In an alternative method of assembling the subframe assembly 1, the ancillary device 7 is installed to the rear suspension subframe 5 in the first operation and the rear suspension subframe 5 is installed to the vehicle in the second operation, wherein the first operation is competed after the second operation. In this manner, different types of ancillary devices 7 may be installed to the rear suspension subframe 5 after the suspension subframe 5 has been installed to the vehicle 3.

While exemplary embodiments are described above, it is not intended that these embodiments describe all possible forms of the invention. Rather, the words used in the specification are words of description rather than limitation, and it is understood that various changes may be made without departing from the spirit and scope of the invention. Additionally, the features of various implementing embodiments may be combined to form further embodiments of the invention.

REFERENCE NUMERALS

1 subframe assembly

3 vehicle

5 rear suspension subframe

7 ancillary device

9 suspension subframe void

11 exhaust system

13 floor panel

Claims

1. A subframe assembly for a vehicle comprising:

a suspension subframe defining a void; and

at least one ancillary device of the vehicle disposed at least partially within the void.

2. The subframe assembly of claim 1, wherein the ancillary device comprises a battery assembly.

3. The subframe assembly of claim 2, wherein the battery assembly comprises at least one associated battery component.

4. The subframe assembly of claim 2, wherein the battery assembly comprises one or more cooling members configured to exchange heat between the battery assembly and an environment surrounding the subframe assembly.

5. The subframe assembly of claim 2, wherein the battery assembly comprises a heat exchange system.

6. The subframe assembly of claim 2, wherein the battery assembly comprises one or more fans configured to direct air flow to the battery assembly.

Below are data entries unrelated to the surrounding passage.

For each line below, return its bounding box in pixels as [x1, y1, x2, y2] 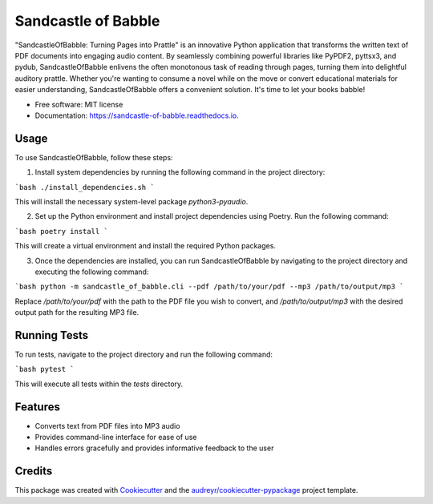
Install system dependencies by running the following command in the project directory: [34, 167, 326, 177]
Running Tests [14, 329, 88, 342]
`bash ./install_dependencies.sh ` [14, 183, 156, 192]
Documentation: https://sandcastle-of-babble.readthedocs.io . [34, 111, 240, 120]
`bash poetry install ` [14, 227, 108, 236]
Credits [14, 465, 53, 478]
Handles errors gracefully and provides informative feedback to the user [34, 443, 274, 453]
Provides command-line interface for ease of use [34, 433, 197, 442]
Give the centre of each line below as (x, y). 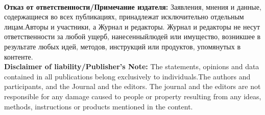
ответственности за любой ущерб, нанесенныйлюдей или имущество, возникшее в (132, 36)
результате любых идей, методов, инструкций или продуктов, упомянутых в (122, 46)
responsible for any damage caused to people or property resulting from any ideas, (133, 96)
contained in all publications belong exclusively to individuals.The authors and (127, 76)
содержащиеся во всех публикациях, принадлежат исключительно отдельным (124, 17)
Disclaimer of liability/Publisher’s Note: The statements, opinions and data (132, 66)
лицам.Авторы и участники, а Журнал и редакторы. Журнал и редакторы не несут (132, 26)
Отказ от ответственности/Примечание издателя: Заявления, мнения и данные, (133, 6)
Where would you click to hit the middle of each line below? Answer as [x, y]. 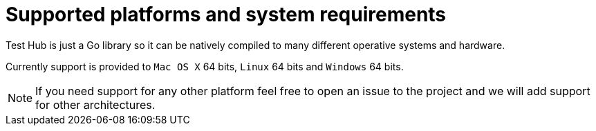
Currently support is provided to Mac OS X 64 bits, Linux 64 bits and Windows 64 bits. [205, 66]
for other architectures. [95, 104]
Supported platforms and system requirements [226, 14]
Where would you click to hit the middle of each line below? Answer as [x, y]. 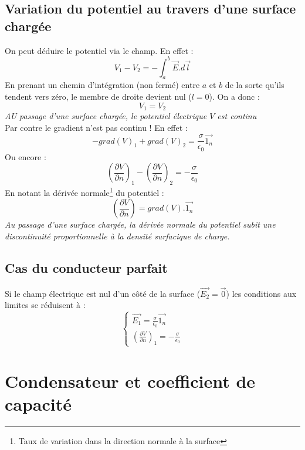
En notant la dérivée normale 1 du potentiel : [84, 191]
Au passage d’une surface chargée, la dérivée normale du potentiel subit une [140, 224]
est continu [237, 116]
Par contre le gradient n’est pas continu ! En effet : [96, 127]
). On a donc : [234, 97]
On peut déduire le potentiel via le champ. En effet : [99, 50]
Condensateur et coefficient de [130, 381]
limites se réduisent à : [45, 305]
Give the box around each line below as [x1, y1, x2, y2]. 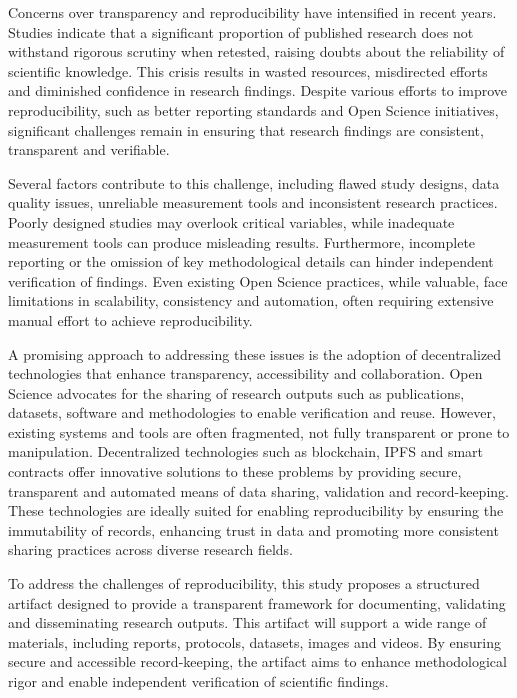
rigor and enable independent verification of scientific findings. [8, 671, 389, 691]
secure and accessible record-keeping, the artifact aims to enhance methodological [8, 651, 507, 672]
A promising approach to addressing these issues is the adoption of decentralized [8, 343, 502, 364]
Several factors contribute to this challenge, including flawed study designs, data [8, 172, 500, 193]
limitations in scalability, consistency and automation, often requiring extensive [8, 290, 494, 311]
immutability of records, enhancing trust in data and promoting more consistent [8, 519, 499, 540]
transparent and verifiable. [8, 139, 170, 160]
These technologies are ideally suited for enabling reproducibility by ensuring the [8, 500, 504, 521]
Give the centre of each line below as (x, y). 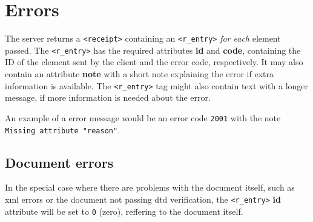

7. The subframe assembly of claim 1, wherein the ancillary device comprises a urea tank.

8. The subframe assembly of claim 1, wherein at least a portion of the ancillary device is integral to the suspension subframe.

9. The subframe assembly of claim 1, wherein the ancillary device is disposed fully within the void.

10. A vehicle comprising:

a suspension subframe defining a void; and

at least one ancillary device disposed at least partially within the void.

11. The vehicle of claim 10, further comprising a passenger compartment floor panel above the suspension subframe, the floor panel having at least one opening configured to allow access to the ancillary device.

12. The vehicle of claim 10, further comprising at least one air deflector configured to direct air flow towards the ancillary device.

13. The vehicle of claim 12, wherein the air deflector is configured to direct air from a passenger compartment of the vehicle.

14. The vehicle according of claim 12, further comprising a heat exchange system configured to transfer heat to and/or from the ancillary device.

15. The vehicle according to claim 14, wherein the heat exchange system is configured to provide a heat transfer fluid from a heat source of the vehicle to heat the ancillary device.

16. The vehicle according to claim 15, wherein the heat source is at least one of an engine, a gearbox and an electric component of the vehicle.

17. The vehicle according to claim 14, wherein the heat exchange system is configured to provide a heat transfer fluid from a compressor of the vehicle to remove heat from the ancillary device.